Tu les as plantés, ils ont même pris racine, ils vont bien, ils font même du fruit :

tu es près de leur bouche,

mais loin de leurs reins. »

Jérémie, XII

1.- Ma lecture de La Conjuration des imbéciles de John Kennedy Toole avait laissée grande ouverte une question : celle de la nature des rapports de ce roman avec un autre livre, qui en est un élément essentiel : la Consolation de la philosophie de Boèce.

Une autre question pourrait être : quels rapports entre ces deux hommes, Boèce et le personnage principal de La Conjuration des imbéciles, Ignatius ? Ou encore : quels rapport entre Boèce, Ignatius et J. K. Toole ?

Il m’avait paru absolument nécessaire, la Conjuration terminée, de lire sans tarder la Consolation. Comme si j’allais y trouver une clef – si toutefois il y en avait une à chercher, de quoi, et laquelle ?

Wikipedia nous enseigne que la structure de la Conjuration est « calquée » sur celle de la Consolation, sans développer plus avant cet alléchant constat. Qu’est-ce que cela peut vouloir dire au juste ? S’agit-il d’une correspondance numérique de divisions en livres et en chapitres ? Pourrait-on alors découvrir cette fameuse clef par une lecture synoptique des deux ouvrages ?

Hélas, cette première piste tourne court très vite. Le livre I de Boèce contient 13 divisions, le UN de Toole en contient III. Il faudrait donc, en termes de correspondances, chercher quelque chose ailleurs, de plus subtil, des analogies, mais inversées...

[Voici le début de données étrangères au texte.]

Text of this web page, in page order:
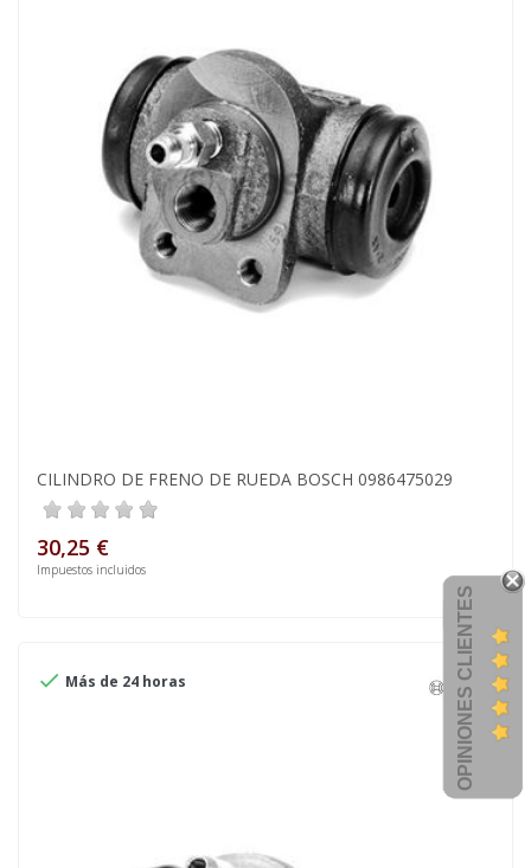
CILINDRO DE FRENO DE RUEDA BOSCH 0986475029
30,25 €
Impuestos incluidos
 Más de 24 horas OPINIONES CLIENTES
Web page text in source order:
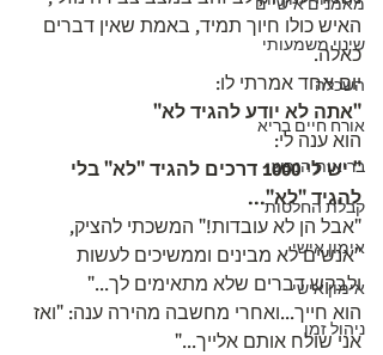
מאמנים אישיים
שינוי משמעותי
השכלה
אורח חיים בריא
בריאות הנפש
קבלת החלטות
אימון אישי
אימון אישי
ניהול זמן
האיש כולו חיוך תמיד, באמת שאין דברים
כאלה.
יום אחד אמרתי לו:
"אתה לא יודע להגיד לא"
הוא ענה לי:
" יש לי 1000 דרכים להגיד "לא" בלי
להגיד "לא"...
"אבל הן לא עובדות!" המשכתי להציק,
"אנשים לא מבינים וממשיכים לעשות
ולבקש דברים שלא מתאימים לך..."
הוא חייך...ואחרי מחשבה מהירה ענה: "ואז
אני שולח אותם אלייך..."
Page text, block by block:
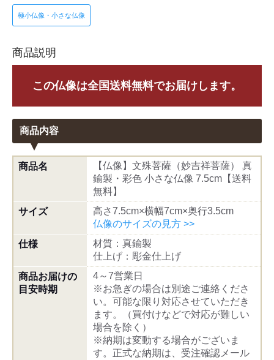
極小仏像・小さな仏像
商品説明
この仏像は全国送料無料でお届けします。
商品内容
商品名
【仏像】文殊菩薩（妙吉祥菩薩） 真
鍮製・彩色 小さな仏像 7.5cm【送料
無料】
サイズ
高さ7.5cm×横幅7cm×奥行3.5cm
仏像のサイズの見方 >>
仕様
材質：真鍮製
仕上げ：彫金仕上げ
商品お届けの
目安時期
4～7営業日
※お急ぎの場合は別途ご連絡くださ
い。可能な限り対応させていただき
ます。（買付けなどで対応が難しい
場合を除く）
※納期は変動する場合がございま
す。正式な納期は、受注確認メール
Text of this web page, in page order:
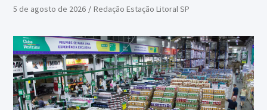
5 de agosto de 2026 Redação Estação Litoral SP
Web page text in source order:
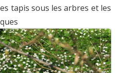
tapis sous les arbres et les

D’autres ont peut-être eu cette chance : « In the Consolation itself, Lady Philosophy instructs the narrator to reject Fortuna’s wheel and to see that fate is ultimately under the control of providence. (…) Just as Boethius’s Lady Philosophy contradicts his narrator, Confederacy’s narrative contradicts Ignatius’s views : out of the apparent chaos of fate the order of the plot arises. » (Leighton, p. 7 – cf. lien n° 2 ci-dessous).

La Consolation est le journal d’un condamné à mort qui écrit entre deux séances de torture ; La Conjuration, à la fois l’histoire d’un homme torturé par son anneau pylorique qui écrit sur des cahiers d’écolier et l’œuvre d’un auteur inconnu qui se donnera la mort à trente-deux ans en 1969 par asphyxie au gaz « parce qu’il se croyait un écrivain raté » (Bernard Saux, Le Matin, cité en quatrième de couverture de l’édition française 10-18).

Un écrivain raté dont le roman est édité en 1980 et reçoit le Prix Pulitzer post mortem. On marche sur la tête. Même la vraie vie aura démenti le destin de Toole : « out of the apparent chaos of fate the order of the plot arises », dit Leighton. De l’absence de sens apparent de la destinée, émerge la cohérence de l’intrigue, émerge aussi la réhabilitation de l’auteur. La Roue tourne. La Justice est rétablie.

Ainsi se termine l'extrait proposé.